To the hindrances and bureaucratic inefficiencies are added the political resistance. Let's think about the construction of the Tap, the gas pipeline that arrives in Salento, built despite the many opposing battles. An infrastructure that Italy strongly needs today. Or to the future new regasifiers, which should allow us to disconnect from Russian supplies. A dispute has arisen on the hypothesis of mooring one of these ships in Piombino which, despite the compensation offered to the city, we do not know how and when it will end.
For our part we ask that the role of natural gas transition is as limited as possible (but for a few years we will not be able to do without it), moving on to one as soon as possible electricity grid powered by renewable energies. But even in this field very serious resistances occur, even on practically ready-made systems, with dozens of situations in which the nimby effect prevails, not in my backyard, not in my backyard. Not to mention the columns for electric cars, entrusted to a thousand different regulations of the Municipalities, and the PNACC, the National Plan for Adaptation to Climate Change, which has remained in draft since 2017.

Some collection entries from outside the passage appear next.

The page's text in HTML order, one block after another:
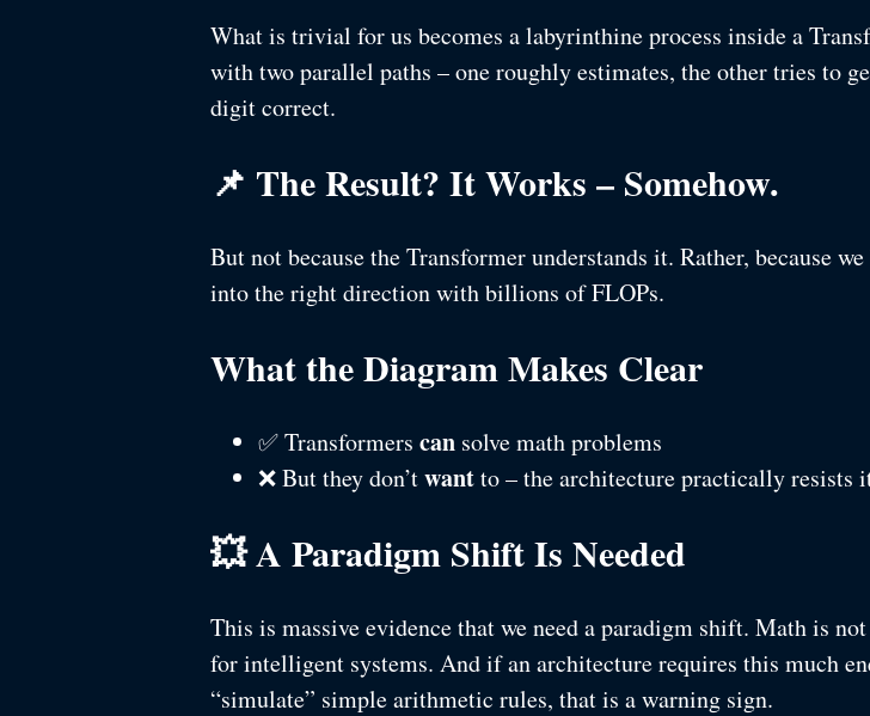
What is trivial for us becomes a labyrinthine process inside a
with two parallel paths – one roughly estimates, the other tries to
digit correct.
📌 The Result? It Works – Somehow.
But not because the Transformer understands it. Rather, because
into the right direction with billions of FLOPs.
What the Diagram Makes Clear
✅ Transformers can solve math problems
❌ But they don’twantto – the architecture practically resists
💥 A Paradigm Shift Is Needed
This is massive evidence that we need a paradigm shift. Math is
for intelligent systems. And if an architecture requires this much
“simulate” simple arithmetic rules, that is a warning sign.
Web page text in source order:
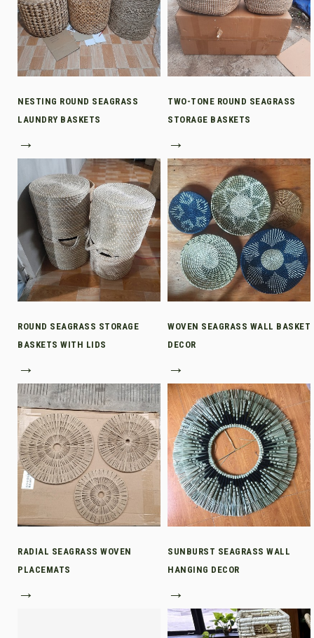
NESTING ROUND SEAGRASS
LAUNDRY BASKETS
→
TWO-TONE ROUND SEAGRASS
STORAGE BASKETS
→
ROUND SEAGRASS STORAGE
BASKETS WITH LIDS
→
WOVEN SEAGRASS WALL BASKET
DECOR
→
RADIAL SEAGRASS WOVEN
PLACEMATS
→
SUNBURST SEAGRASS WALL
HANGING DECOR
→
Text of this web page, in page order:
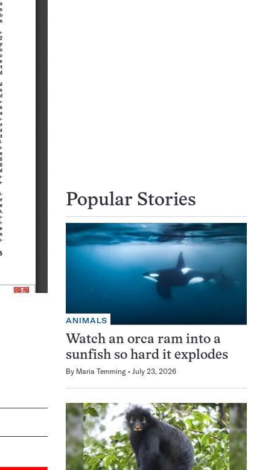
Popular Stories
ANIMALS
Watch an orca ram into a
sunfish so hard it explodes
By Maria Temming July 23, 2026
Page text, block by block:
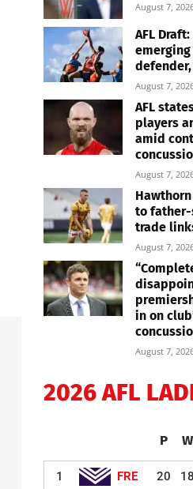
August 7,
AFL
emerging
August 7,
AFL
players
amid
August 7,
to father-
trade
August 7,
in on
August 7,
2026 AFL
P W
1 FRE 20 18
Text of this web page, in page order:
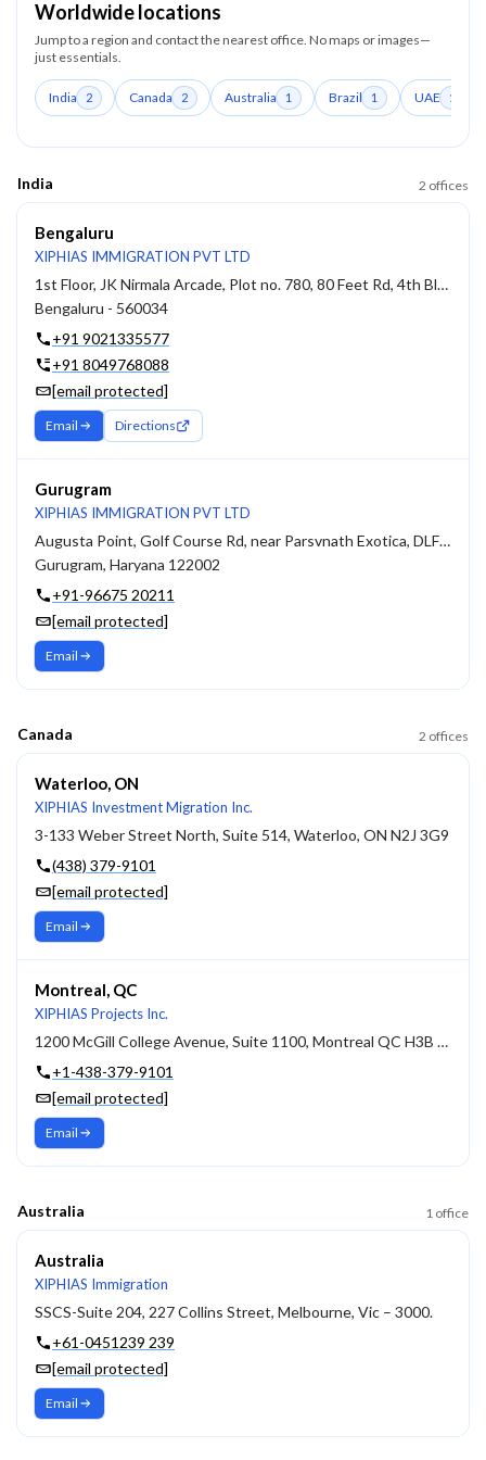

In short, there is a lot to do for the ecological transition and the theme will be at the center of the next Sustainable Development Festival. But there are still those who deny the evidence. For example, on an article by Paolo Del Debbio, which is actually much more measured, The truth (excuse the pun) headline: "The excuse of the climate, no ecological transition, more care of the territory, less Greta", as if the fight against the climate crisis and the indispensable maintenance of mountains and water basins were in antithesis. There are still those who use the term "gretini" offending the thousands of young people who even today take to the streets with the Fridays for Future. Yet the future government will not be able to hide these problems under the carpet. Observe Michele Serra in his "Hammock" on Republic:
“Environmentalism will soon become synonymous with politics: there will be no politics without environmentalism. (…) There is more knowledge of the future in the “gretini” than in the intelligent people who entrust the processions with the task of regulating the seasons ».
Unfortunately, deferral is also rampant in international fora, as Guterres pointed out in his dramatic appeals on the occasion of the Assembly at the Glass Palace. The UN secretary general also put forward concrete proposals: the reform of the United Nations Security Council, to review the right of veto granted to countries that won the Second World War almost seventy years ago, and generalized taxation on companies that produce fossil fuels. This tax would then be discharged on the prices of goods produced with fossils, stimulating the conversion to renewables. We know, however, that nothing will be done about it, at least for many years to come. We have been talking about the reform of the Security Council for some time, but it is not clear with what shared path we can amend the mechanisms of the UN. The tax on fossil producers can only work with a global agreement and it certainly is not feasible with these moonshines.
Even if politics is so slow, there is still a lot that can be done. On the eve of the UN General Assembly, during an "SDG moment", the Bill and Melinda Gates Foundation presented its report "Goalkeepers 2022, the future of progress", Which took stock of the 2030 Agenda Goals, confirming the significant delay, but also presented a series of concrete proposals, from financing women with digital currency to the use of seeds capable of guaranteeing higher yields even on arid soils. But even here we must face resistance and mistrust that make everything very difficult.